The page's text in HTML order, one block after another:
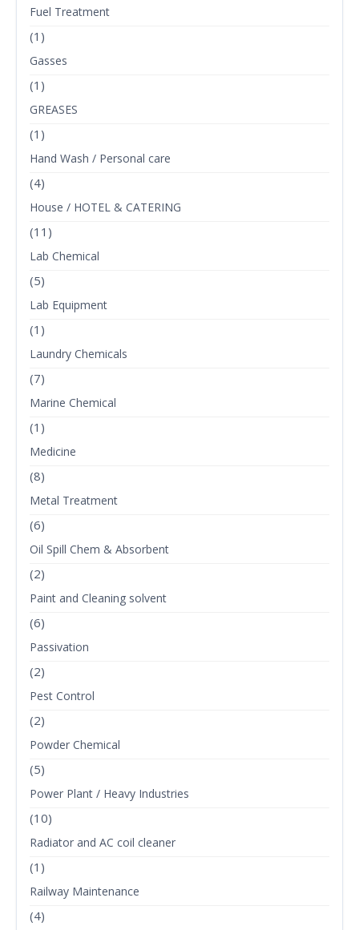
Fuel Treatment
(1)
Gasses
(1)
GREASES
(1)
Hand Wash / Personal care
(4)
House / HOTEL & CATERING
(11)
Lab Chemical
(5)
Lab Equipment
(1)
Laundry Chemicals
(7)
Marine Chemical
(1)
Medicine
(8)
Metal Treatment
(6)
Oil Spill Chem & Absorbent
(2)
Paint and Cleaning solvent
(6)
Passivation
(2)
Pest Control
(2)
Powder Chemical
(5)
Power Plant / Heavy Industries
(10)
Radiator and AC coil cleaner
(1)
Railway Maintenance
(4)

☆ ☆ ☆

Leave the pictures out, then print every entry exactly as it reads.

Exercise solution
The page's text in HTML order, one block after another:
Fuel Treatment
(1)
Gasses
(1)
GREASES
(1)
Hand Wash / Personal care
(4)
House / HOTEL & CATERING
(11)
Lab Chemical
(5)
Lab Equipment
(1)
Laundry Chemicals
(7)
Marine Chemical
(1)
Medicine
(8)
Metal Treatment
(6)
Oil Spill Chem & Absorbent
(2)
Paint and Cleaning solvent
(6)
Passivation
(2)
Pest Control
(2)
Powder Chemical
(5)
Power Plant / Heavy Industries
(10)
Radiator and AC coil cleaner
(1)
Railway Maintenance
(4)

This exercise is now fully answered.